File photo/Ergo

(ERGO) – Farmers in Qansadhere in southern Somalia’s Bay region are demanding their land back from an Ethiopian contingent of African Union peacekeepers, AMISOM, who have occupied the farmland for several years.

Hawo Ibrahim Ishaq, a displaced farmer, told Radio Ergo that she came home to Qansadhere mid-last year, after hearing that talks were going on again between elders and AMISOM to return the large number of small farms like hers to their owners.

She had been living with her eight children in an IDP in Dollow, Gedo region, because Qansadhere had been hit hard by drought.  But on her return she was still not able to plant her farm as the troops were still occupying it.

Qansadhere received a decent amount of rainfall during the ‘deyr’ rainy season and Hawo feels frustrated that she is still struggling to find food for her family. She earns a few shillings washing clothes and sometimes gets help from relatives but they are not always in a position themselves to help.

Hassan Abdinur Abdiyow, a member of the federal parliament of Somalia, said more than 180 farms occupied by the soldiers have not been able to benefit from the recent rainfall.

The MP said he and local elders had asked AMISOM to move their base near to the airport but AMISOM had refused, justifying that the current site was strategic.

The current administration, as well as the two previous administrations, have each tried to press AMISOM to shift their base but to no avail.

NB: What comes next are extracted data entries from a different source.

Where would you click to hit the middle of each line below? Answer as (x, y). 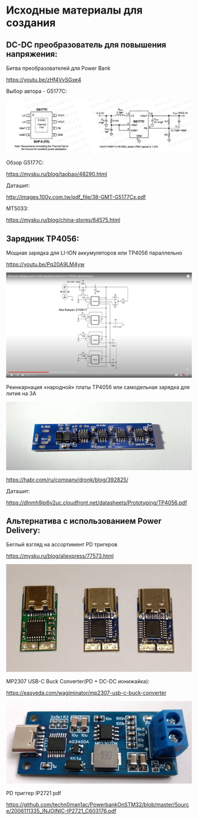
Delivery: (23, 530)
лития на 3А (21, 393)
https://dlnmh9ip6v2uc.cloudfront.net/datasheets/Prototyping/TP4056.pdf (97, 502)
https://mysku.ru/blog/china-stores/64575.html (63, 220)
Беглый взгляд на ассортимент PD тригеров (62, 545)
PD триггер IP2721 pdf (34, 793)
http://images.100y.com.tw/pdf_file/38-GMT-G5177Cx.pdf (76, 197)
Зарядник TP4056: (43, 238)
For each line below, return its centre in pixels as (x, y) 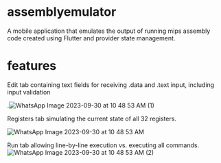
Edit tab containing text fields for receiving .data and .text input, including (111, 85)
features (32, 66)
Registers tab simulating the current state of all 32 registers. (92, 118)
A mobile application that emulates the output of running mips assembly (109, 31)
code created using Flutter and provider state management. (91, 38)
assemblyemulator (62, 12)
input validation (29, 92)
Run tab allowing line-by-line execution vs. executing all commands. (103, 145)
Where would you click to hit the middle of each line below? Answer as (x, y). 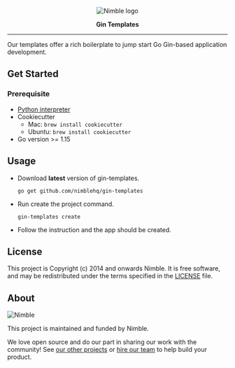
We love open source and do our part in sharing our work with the (102, 342)
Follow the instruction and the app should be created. (94, 230)
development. (27, 52)
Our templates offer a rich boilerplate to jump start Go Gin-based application (117, 45)
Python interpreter (44, 109)
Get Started (33, 74)
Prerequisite (29, 94)
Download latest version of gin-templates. (78, 178)
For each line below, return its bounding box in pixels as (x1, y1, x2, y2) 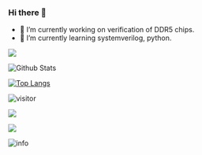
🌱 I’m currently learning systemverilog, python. (19, 33, 172, 42)
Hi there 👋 (8, 7, 47, 18)
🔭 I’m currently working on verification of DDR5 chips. (19, 25, 195, 35)
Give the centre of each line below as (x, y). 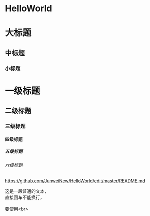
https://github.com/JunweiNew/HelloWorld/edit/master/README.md (75, 181)
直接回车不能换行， (25, 197)
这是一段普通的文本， (27, 191)
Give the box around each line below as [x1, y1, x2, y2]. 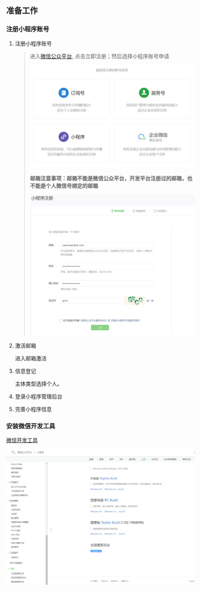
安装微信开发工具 [6, 422, 56, 430]
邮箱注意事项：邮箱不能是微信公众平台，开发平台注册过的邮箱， [29, 174, 187, 182]
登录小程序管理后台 [14, 393, 63, 400]
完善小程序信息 [14, 406, 52, 413]
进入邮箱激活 [14, 355, 47, 362]
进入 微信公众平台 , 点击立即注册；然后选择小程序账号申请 [29, 53, 169, 60]
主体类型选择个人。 [14, 380, 63, 387]
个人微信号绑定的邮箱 [45, 182, 99, 189]
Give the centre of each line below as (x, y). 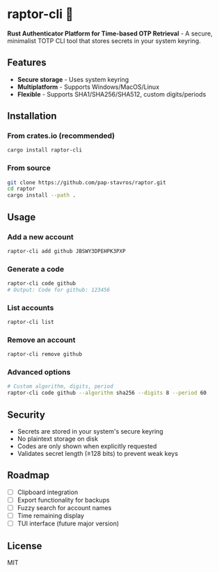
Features (27, 63)
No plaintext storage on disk (58, 439)
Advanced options (39, 373)
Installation (32, 116)
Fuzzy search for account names (64, 507)
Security (26, 415)
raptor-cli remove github (44, 354)
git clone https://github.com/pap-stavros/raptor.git (87, 182)
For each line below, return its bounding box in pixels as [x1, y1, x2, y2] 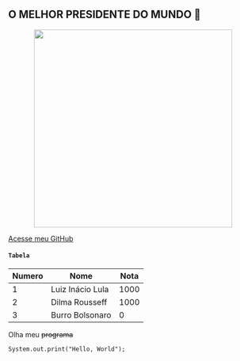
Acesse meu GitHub [8, 234, 74, 243]
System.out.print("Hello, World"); [8, 345, 126, 353]
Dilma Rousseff [51, 297, 108, 308]
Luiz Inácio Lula [51, 284, 109, 295]
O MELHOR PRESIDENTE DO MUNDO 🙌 [8, 8, 201, 21]
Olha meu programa [8, 330, 74, 340]
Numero [12, 271, 44, 282]
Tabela [8, 252, 30, 260]
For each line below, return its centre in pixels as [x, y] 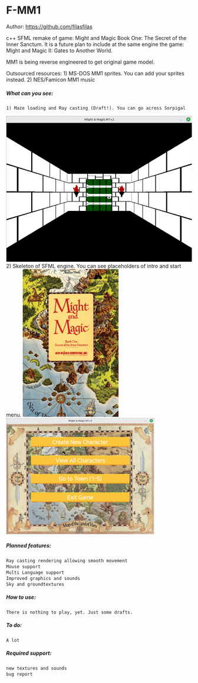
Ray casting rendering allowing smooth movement [67, 560]
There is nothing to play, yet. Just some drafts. [70, 612]
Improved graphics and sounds [43, 578]
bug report [19, 674]
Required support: [29, 653]
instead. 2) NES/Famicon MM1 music [51, 80]
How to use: [21, 597]
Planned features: [29, 546]
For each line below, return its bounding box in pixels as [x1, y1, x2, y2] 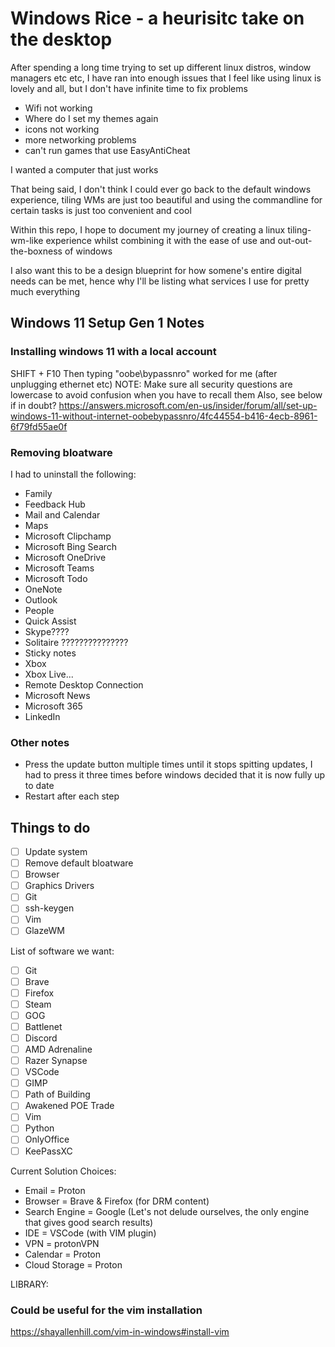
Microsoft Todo [24, 572, 88, 584]
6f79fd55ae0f [10, 420, 68, 432]
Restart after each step [24, 790, 120, 802]
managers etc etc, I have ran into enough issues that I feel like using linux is [10, 72, 322, 84]
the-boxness [10, 245, 63, 257]
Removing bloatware [10, 445, 113, 459]
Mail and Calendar [24, 508, 101, 521]
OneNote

Abdi Kuus Haji Ibrahim, a farmer, told Radio Ergo that the people could not support themselves without their farms because the area is under Al-Shabab siege and there are no alternative means of livelihood. Business and trade is extremely restricted due to insecurity. He added that eight water reservoirs had been turned into waste dumps due to the presence of the troops.

Abdi is demanding compensation for the time he was forced to live in squalid IDP camp without being able to reap the benefit from his farm.  The land lies in ruin, he complained, and farms would need a great deal of work to be restored to productivity again.

The director of the ministry of agriculture in South-West regional administration, Abdi Siraji, confirmed that they had received complaints several times about the occupation of the farmland. He said he had shared the case with the federal interior ministry and hoped for a resolution.  However, when Radio Ergo contacted the interior ministry we were told that the regional administration should address the issue.

Radio Ergo has made several attempts to get a comment from AMISOM about the matter but received no response.